If you haven’t guessed already, the “no-no” I speak of is cussing. Before we dive into this argument, let us understand a few (what would be known in geometry as) “givens.” No, I am not advocating the allowance or exposure of children to cussing, seeing as how they are completely unable to truly understand half of the phrases they use on a daily basis. Also, I am not here to wave my little finger at those who disapprove of the use of these words. I am simply providing an argument. I would also like to clarify that this article applies to specifically my generation, not at all to our parents or their generation in general.

With this in mind, let us look back at the Shakespearean time. Although the style and words used in that time were incredibly different in comparison to today, it was English. Moving on to the 1950s, it was different, but it was English. Even though the same language was used throughout all of the latter, English, by nature, has slowly evolved as time goes by. The main purpose of language itself is to communicate in the most effective or efficient way possible, and this requires the continuous adaptation of the language to the current population.

Somehow, as time passed, various words have developed a horrendous connotation. They are deemed immoral to use under any circumstance. Why? Nearly all of these “foul” words are simple synonyms of others. In my mind, they are a part of this generation’s arsenal of vocabulary, or are a new part of speech. These words allow many teenagers to express certain ideas or plain emotion in ways that seem (to us at least) to the point. These “vulgarities” enable us to emphasize how great or small something is in a way that we deem most efficient.


The problem is – like all words in English – when they are not fully understood but are still used, there is a great misunderstanding in what is being said. Everyone has experienced this as a child as they first began building their vocabulary. Some of the words we used had definitions we still couldn’t fully grasp, but we still used them – just improperly. Most, I would like to say about 75%, of the American population cannot and should not cuss because of either their inability to truly comprehend what they are expressing, or the fact that the diction or mood of their individual speech do not require these words. The last thing I want is for (as I have seen before) teenagers trying to boost their “cool status” (because they have none) by sprinkling and spraying these words in every sentence they utter!

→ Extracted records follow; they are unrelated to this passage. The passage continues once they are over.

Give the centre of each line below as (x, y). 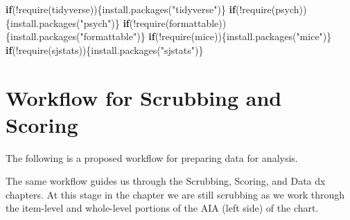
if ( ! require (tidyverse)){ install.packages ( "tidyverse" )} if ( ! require (139, 9)
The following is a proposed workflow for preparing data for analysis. (152, 157)
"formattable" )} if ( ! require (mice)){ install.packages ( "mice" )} (206, 36)
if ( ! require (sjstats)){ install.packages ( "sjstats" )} (105, 49)
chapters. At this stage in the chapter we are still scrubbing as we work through (175, 194)
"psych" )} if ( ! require (123, 22)
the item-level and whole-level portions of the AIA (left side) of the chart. (162, 208)
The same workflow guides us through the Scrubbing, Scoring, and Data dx (166, 181)
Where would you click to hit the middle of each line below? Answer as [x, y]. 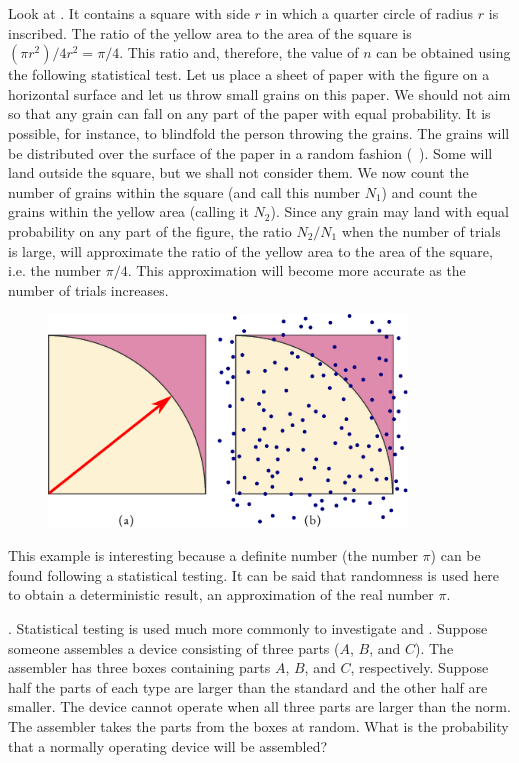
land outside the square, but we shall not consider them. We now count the [238, 172]
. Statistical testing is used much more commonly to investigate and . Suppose [248, 628]
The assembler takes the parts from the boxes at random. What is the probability [258, 725]
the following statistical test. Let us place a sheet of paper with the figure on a [249, 74]
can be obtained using [443, 52]
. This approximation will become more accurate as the [296, 270]
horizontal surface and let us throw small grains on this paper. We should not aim [259, 93]
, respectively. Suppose [419, 667]
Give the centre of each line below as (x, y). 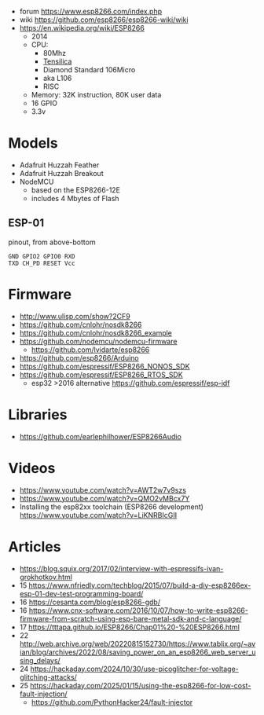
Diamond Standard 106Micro (89, 70)
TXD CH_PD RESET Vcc (42, 263)
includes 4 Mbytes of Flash (75, 198)
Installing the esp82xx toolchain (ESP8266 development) (112, 507)
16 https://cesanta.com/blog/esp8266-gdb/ (90, 602)
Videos (32, 468)
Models (33, 143)
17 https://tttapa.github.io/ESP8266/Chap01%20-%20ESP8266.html (129, 627)
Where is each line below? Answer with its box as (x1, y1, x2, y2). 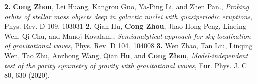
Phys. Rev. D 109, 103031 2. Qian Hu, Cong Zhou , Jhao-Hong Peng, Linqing (4, 21, 246, 31)
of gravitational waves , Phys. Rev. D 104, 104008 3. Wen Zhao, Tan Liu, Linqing (4, 40, 253, 51)
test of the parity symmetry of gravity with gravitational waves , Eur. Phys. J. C (4, 60, 247, 70)
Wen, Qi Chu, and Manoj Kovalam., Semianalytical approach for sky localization (4, 30, 251, 41)
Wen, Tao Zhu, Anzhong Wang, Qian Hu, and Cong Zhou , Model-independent (4, 50, 248, 60)
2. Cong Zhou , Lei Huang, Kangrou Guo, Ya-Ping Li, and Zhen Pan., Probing (4, 1, 249, 11)
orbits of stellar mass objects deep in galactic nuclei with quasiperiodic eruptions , (4, 11, 252, 21)
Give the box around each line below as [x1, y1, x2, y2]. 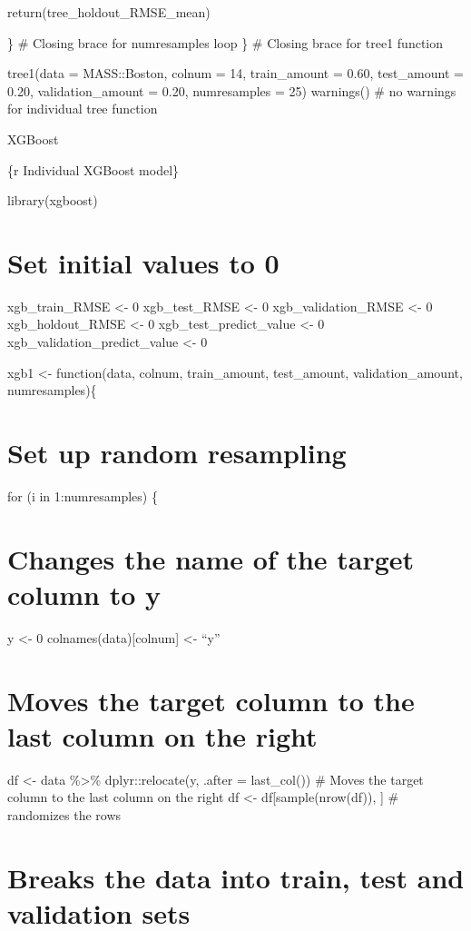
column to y [7, 575, 162, 612]
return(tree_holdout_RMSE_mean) [7, 3, 211, 21]
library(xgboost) [7, 191, 98, 210]
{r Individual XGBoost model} [7, 160, 180, 179]
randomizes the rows [7, 805, 122, 824]
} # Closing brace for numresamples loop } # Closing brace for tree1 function [7, 33, 444, 52]
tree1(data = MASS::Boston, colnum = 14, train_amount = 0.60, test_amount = [7, 64, 464, 83]
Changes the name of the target [7, 540, 415, 577]
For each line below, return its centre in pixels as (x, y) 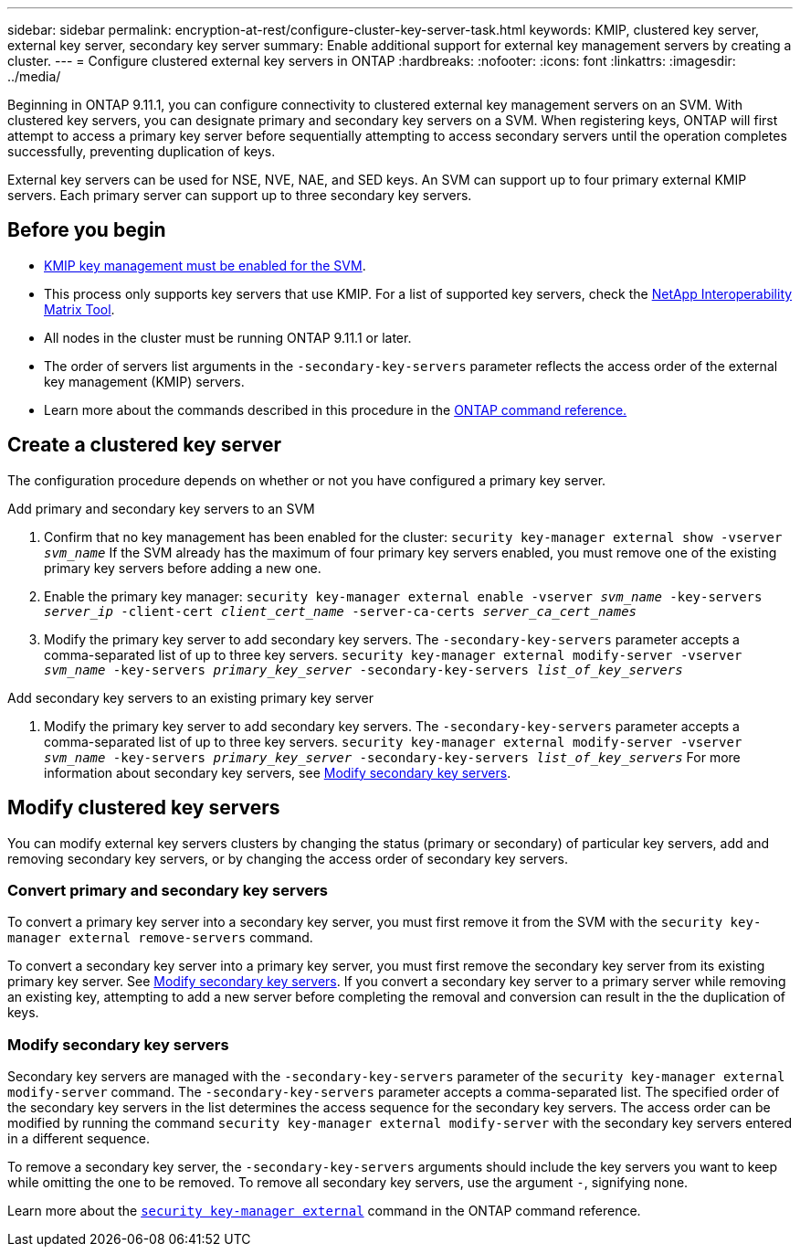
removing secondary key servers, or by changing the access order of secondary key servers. (288, 858)
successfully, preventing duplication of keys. (142, 151)
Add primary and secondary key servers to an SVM (161, 508)
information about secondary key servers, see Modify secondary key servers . (278, 772)
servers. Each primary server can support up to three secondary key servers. (240, 195)
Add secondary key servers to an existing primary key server (190, 697)
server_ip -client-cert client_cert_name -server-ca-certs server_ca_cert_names (341, 611)
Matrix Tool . (79, 309)
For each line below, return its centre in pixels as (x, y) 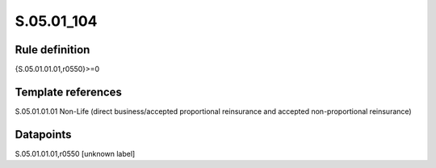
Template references (69, 92)
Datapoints (43, 134)
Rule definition (52, 50)
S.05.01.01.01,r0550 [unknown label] (75, 153)
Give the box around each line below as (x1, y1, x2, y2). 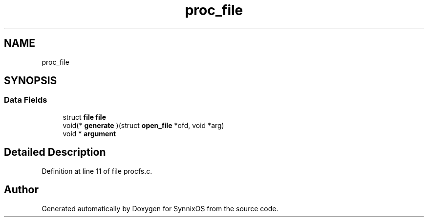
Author (4, 184, 39, 196)
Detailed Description (4, 146, 106, 159)
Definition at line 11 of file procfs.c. (42, 166, 152, 175)
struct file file (63, 112, 106, 121)
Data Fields (4, 95, 47, 105)
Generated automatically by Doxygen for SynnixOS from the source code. (42, 204, 278, 213)
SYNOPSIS (4, 74, 57, 87)
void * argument (63, 129, 116, 138)
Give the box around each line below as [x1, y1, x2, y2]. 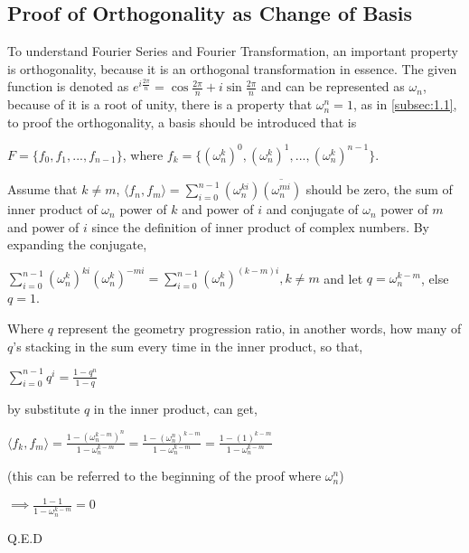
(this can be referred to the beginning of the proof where [7, 466, 322, 485]
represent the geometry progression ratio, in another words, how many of [57, 319, 462, 337]
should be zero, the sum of [305, 180, 453, 199]
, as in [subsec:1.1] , [352, 95, 457, 114]
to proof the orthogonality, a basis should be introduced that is [7, 112, 357, 131]
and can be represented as [260, 77, 405, 96]
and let [324, 268, 363, 287]
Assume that [7, 180, 78, 199]
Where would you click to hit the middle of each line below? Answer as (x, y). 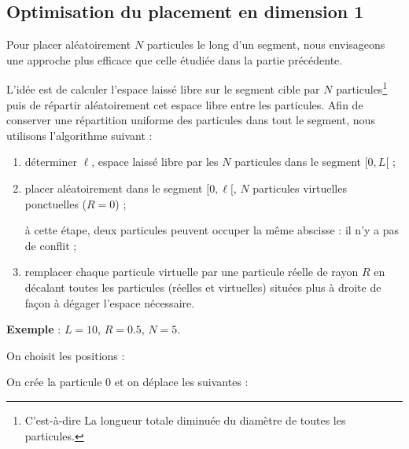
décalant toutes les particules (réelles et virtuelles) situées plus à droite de (203, 287)
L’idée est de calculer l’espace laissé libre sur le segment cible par (163, 89)
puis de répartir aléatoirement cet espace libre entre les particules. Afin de (185, 104)
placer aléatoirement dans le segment (114, 188)
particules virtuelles (300, 188)
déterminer (51, 162)
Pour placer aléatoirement (69, 44)
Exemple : (34, 329)
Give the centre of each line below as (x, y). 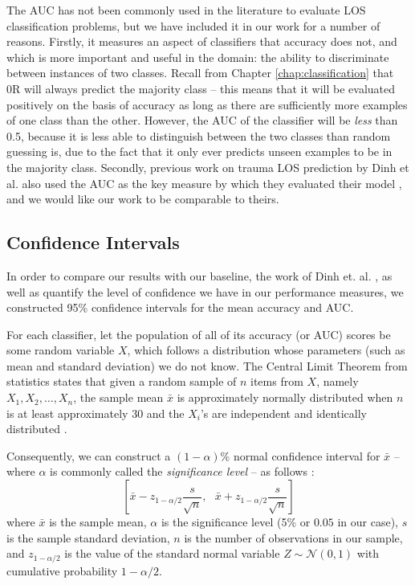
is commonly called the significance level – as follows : (182, 471)
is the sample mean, (98, 522)
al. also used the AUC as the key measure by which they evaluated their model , (204, 183)
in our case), (368, 522)
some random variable (61, 350)
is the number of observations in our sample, (293, 537)
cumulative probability (62, 570)
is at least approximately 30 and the (96, 413)
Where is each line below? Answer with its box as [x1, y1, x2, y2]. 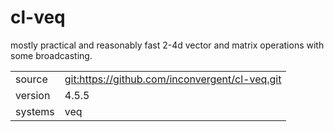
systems [15, 104, 55, 118]
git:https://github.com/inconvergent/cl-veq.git [64, 72, 282, 86]
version [15, 88, 51, 102]
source [15, 72, 48, 86]
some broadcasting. [10, 49, 93, 61]
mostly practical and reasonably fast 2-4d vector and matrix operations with [10, 39, 325, 51]
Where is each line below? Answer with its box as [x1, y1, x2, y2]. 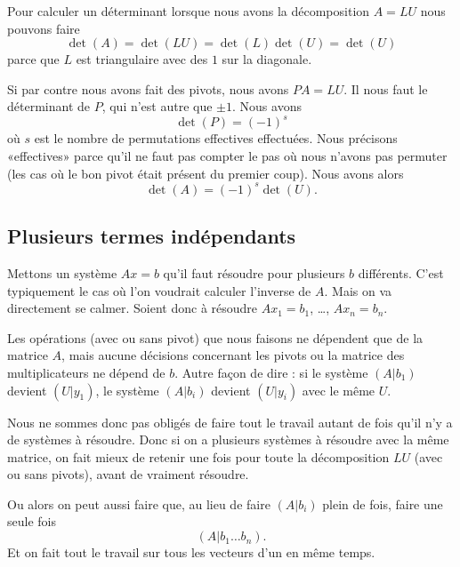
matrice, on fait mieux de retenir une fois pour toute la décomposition [7, 447, 390, 466]
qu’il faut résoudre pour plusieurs [163, 263, 345, 282]
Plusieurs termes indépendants [7, 222, 296, 250]
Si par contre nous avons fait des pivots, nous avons [7, 79, 289, 98]
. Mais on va [324, 281, 392, 299]
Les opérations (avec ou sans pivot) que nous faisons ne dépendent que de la [7, 328, 424, 347]
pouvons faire [7, 19, 80, 37]
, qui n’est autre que [101, 97, 213, 116]
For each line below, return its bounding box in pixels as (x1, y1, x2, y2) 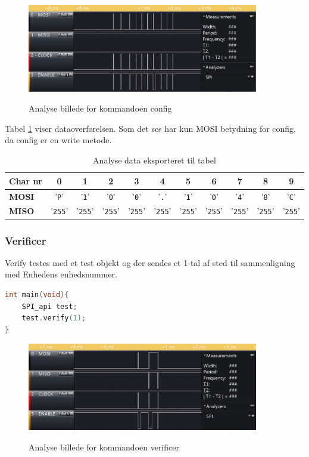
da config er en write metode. (5, 134, 112, 146)
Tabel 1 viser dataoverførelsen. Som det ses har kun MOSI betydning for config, (5, 122, 296, 134)
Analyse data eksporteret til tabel (93, 154, 216, 166)
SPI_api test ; (21, 302, 77, 311)
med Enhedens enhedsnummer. (5, 268, 117, 280)
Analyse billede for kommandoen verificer (29, 440, 179, 453)
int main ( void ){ (5, 290, 69, 299)
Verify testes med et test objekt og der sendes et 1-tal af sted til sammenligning (5, 256, 295, 268)
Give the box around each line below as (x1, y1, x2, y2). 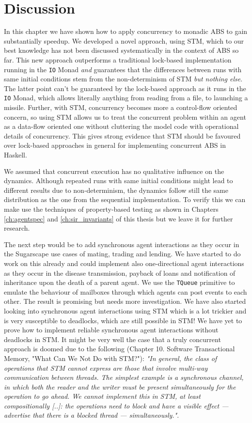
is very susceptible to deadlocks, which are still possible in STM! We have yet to (4, 315, 242, 325)
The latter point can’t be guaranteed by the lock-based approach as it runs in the (4, 83, 246, 93)
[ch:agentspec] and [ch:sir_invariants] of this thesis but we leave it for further (4, 213, 233, 223)
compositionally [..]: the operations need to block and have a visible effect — (4, 400, 229, 410)
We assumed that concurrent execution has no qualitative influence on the (4, 166, 224, 176)
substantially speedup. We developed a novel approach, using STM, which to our (4, 35, 244, 46)
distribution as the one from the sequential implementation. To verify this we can (4, 194, 246, 204)
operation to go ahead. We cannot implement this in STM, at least (4, 391, 201, 401)

Also, I find that teenagers today have very few means to express a critical emotion: anger. Use of cussing is a simple way to release this built up anger. Since it is somewhat strange to just plain old scream, cussing seems like a better option. A couple of words under your breath to no one in particular can do a great deal for your emotional health – in comparison to holding it in. The tricky part is restraining from using these words in anger towards someone (unless you’re fitting for a fight – verbal or physical).

And now, the religious aspect. I have been told repeatedly, as a Christian, cussing is a sin and anger is one of the Seven Deadly Sins, but if these words are just another part of our daily vocabulary, is it still wrong? If you eliminate the anger and hate from these words, are they still bad? The Bible said cursing is a sin, but if it isn’t a curse, is that word immoral? Now that I have spoken, is cussing, to you, wrong?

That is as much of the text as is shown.